For the analysis of cancer samples, we note that the effect of cell type granularity is less relevant as compared to the analysis of non-neoplastic samples, in that somatic mutations are only expected to be detected in the cancer cells. Thus, unless cell state annotations are used for the cancer cells, mutations present in cancer cells would be readily detected when running SComatic if one cell type annotation is used for all cancer cells and non-neoplastic cell types are included to remove germline polymorphisms.

6. What does it happen if CellRanger does not properly trim all non-genomic sequences (adapters) from the reads?

This might be an issue and could increase the number of false positive calls in the final call set. If this is the case, you can use the parameters --n_trim NUMER_OF_BASES_TO_IGNORE in Step1 (SplitBamCellTypes.py) to ignore the first and last bases of each read.
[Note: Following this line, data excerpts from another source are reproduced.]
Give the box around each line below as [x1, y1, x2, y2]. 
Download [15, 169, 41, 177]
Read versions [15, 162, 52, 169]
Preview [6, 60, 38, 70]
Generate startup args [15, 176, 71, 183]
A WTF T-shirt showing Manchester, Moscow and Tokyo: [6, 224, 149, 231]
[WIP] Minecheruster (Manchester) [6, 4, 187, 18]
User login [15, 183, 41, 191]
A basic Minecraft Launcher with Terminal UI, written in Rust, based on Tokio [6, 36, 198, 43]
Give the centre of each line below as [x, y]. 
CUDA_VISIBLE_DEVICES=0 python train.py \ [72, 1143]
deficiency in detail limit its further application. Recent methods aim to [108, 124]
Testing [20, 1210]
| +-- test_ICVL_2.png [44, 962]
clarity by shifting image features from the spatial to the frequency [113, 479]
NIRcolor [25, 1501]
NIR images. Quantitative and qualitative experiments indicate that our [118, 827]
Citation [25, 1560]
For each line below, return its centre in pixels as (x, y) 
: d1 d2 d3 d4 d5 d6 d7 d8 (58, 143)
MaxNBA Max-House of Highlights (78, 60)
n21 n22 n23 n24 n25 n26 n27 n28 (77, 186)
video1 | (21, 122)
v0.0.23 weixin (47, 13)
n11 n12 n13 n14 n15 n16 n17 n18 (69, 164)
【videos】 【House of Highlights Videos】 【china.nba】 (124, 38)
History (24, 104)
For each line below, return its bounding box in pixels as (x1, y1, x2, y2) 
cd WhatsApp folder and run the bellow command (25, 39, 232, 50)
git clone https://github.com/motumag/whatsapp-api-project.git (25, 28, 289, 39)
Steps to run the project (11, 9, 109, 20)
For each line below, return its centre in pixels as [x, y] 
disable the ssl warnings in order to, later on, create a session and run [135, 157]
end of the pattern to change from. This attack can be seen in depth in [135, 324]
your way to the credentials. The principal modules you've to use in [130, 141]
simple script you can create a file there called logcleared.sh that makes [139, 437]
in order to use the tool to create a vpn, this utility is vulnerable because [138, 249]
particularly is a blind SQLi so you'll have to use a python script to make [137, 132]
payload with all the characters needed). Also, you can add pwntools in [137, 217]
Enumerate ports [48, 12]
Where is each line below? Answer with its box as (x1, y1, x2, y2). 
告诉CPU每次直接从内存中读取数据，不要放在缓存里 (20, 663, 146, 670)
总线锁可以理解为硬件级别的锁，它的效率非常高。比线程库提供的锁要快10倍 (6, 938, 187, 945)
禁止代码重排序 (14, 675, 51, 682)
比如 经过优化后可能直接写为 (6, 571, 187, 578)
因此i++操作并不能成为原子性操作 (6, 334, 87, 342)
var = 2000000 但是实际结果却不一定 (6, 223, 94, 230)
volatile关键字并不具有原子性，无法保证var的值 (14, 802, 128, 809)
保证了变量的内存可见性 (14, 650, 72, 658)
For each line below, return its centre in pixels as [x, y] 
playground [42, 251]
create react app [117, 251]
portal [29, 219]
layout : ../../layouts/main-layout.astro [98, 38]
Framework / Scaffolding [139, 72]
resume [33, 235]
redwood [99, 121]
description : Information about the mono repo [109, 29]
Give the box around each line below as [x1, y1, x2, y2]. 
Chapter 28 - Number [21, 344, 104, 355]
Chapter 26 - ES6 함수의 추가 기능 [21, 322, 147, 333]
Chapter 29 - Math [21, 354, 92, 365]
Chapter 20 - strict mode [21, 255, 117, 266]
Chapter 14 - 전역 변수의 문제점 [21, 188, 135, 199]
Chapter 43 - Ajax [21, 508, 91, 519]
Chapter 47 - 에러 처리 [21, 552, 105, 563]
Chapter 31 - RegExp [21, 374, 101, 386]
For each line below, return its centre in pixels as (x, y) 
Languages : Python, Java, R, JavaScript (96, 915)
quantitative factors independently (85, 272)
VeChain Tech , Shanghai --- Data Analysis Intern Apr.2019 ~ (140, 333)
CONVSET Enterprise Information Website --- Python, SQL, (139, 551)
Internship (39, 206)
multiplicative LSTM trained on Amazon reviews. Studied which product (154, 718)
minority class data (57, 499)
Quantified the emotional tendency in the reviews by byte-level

In addition, when running the CellRanger count tool, provide the –-chemistry parameter as precisely as possible. It will help to remove these non-desired regions.

7. How to interpret the SingleCellGenotype.py output?

This script provides base count and allele information for all cells with reads covering each variant site. By default, all cells (mutated and non-mutated) will be present in the output file (see --alt_flag parameter to change it). However, it is important to understand the meaning of each one of the columns of this output file to properly interpret these results. Here a short description:

Column Description
#CHROM Chromosome carrying the mutation
Start Start genomic coordinate
End End genomic coordinate
REF Reference allele
ALT_expected Alternative allele as described in the input file (--infile)
Cell_type_expected Cell types harbouring the mutation as described in the input file (--infile)
Num_cells_expected Number of expected cells carrying the mutation as described in the input file (--infile)
CB Unique cell barcode analysed
Cell_type_observed Cell type attributed to the analysed CB according to the input metadata file (--meta)
Base_observed Allele observed in this CB
Num_reads Number of reads carrying the Base_observed

Let's understand this table with an example. Looking at our SComatic example data, we will focus on the variant site chr10-29559501 and the SComatic/example_data/results/SingleCellAlleles/Epithelial_cells.single_cell_genotype.tsv file generated.

#CHROM	Start	End	REF	ALT_expected	Cell_type_expected	Num_cells_expected	CB	Cell_type_observed	Base_observed	Num_reads
chr10	29559501	29559501	A	T	Epithelial_cells	2	AGTCTTTGTGCATCTA	Epithelial_cells	A	5
chr10	29559501	29559501	A	T	Epithelial_cells	2	CCCTCCTAGGCTAGGT	Epithelial_cells	A	1
chr10	29559501	29559501	A	T	Epithelial_cells	2	GGGTCTGTCTTGAGGT	Epithelial_cells	T	2
chr10	29559501	29559501	A	T	Epithelial_cells	2	GTCCTCAAGGCTCATT	Epithelial_cells	T	2
chr10	29559501	29559501	A	T	Epithelial_cells	2	GAGTCCGAGGGTGTTG	Epithelial_cells	A	2

The columns ALT_expected, Cell_type_expected and Num_cells_expected correspond to the values observed in the --infile Example.calling.step2.pass.tsv, so they represent the calls at cell type resolution.

In contrast, the columns CB, Cell_type_observed, Base_observed and Num_reads correspond to the allele observations at unique cell resolution when interrogating the bam files.

Each CB can be presented in the output file in as many rows as different alleles are found per cell, although in most cases, we only observed one allele per cell (so one row per unique CB). In order to find the alleles harbouring the called mutation, we have to look for those rows (unique CBs) where ALT_expeced == Base_observed and Cell_type_expected == Cell_type_observed. In general terms, CBs not accomplishing these conditions can be understood as noise or non-mutated cells.

Although this script is designed to be run with the SComatic calls, it can also be run with an external vcf file. As in most of the vcf-based cases we do not know the Cell_type_expected, we cannot check the Cell_type_expected == Cell_type_observed condition. However, we still can check the ALT_expeced == Base_observed condition.